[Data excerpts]
§
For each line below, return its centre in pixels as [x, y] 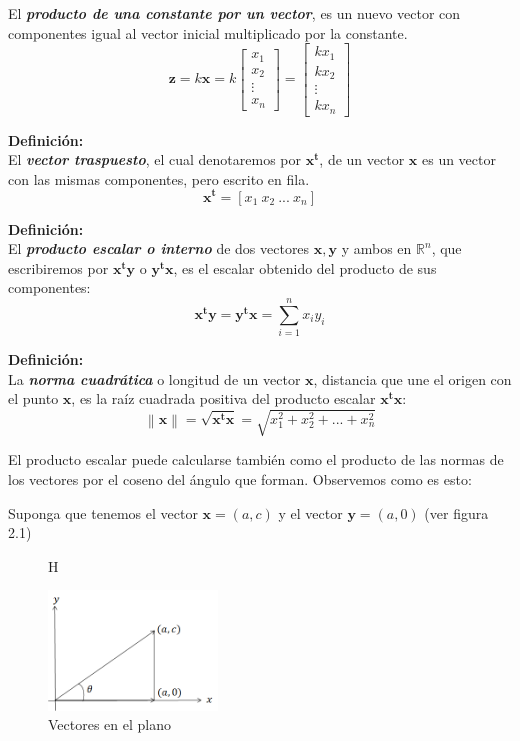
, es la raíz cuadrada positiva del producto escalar [223, 398]
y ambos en [376, 248]
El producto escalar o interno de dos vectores [159, 248]
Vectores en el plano [109, 724]
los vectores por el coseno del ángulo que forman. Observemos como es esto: [240, 478]
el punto [33, 398]
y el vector [310, 512]
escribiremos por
§
* **EXERCISE AIM**:
From first line to last, return the records verbatim without their pictures.

* **RESULT FOR THIS EXERCISE**:
For each line below, return its centre in pixels as [x, y] 
, es la raíz cuadrada positiva del producto escalar [223, 398]
y ambos en [376, 248]
El producto escalar o interno de dos vectores [159, 248]
Vectores en el plano [109, 724]
los vectores por el coseno del ángulo que forman. Observemos como es esto: [240, 478]
el punto [33, 398]
y el vector [310, 512]
escribiremos por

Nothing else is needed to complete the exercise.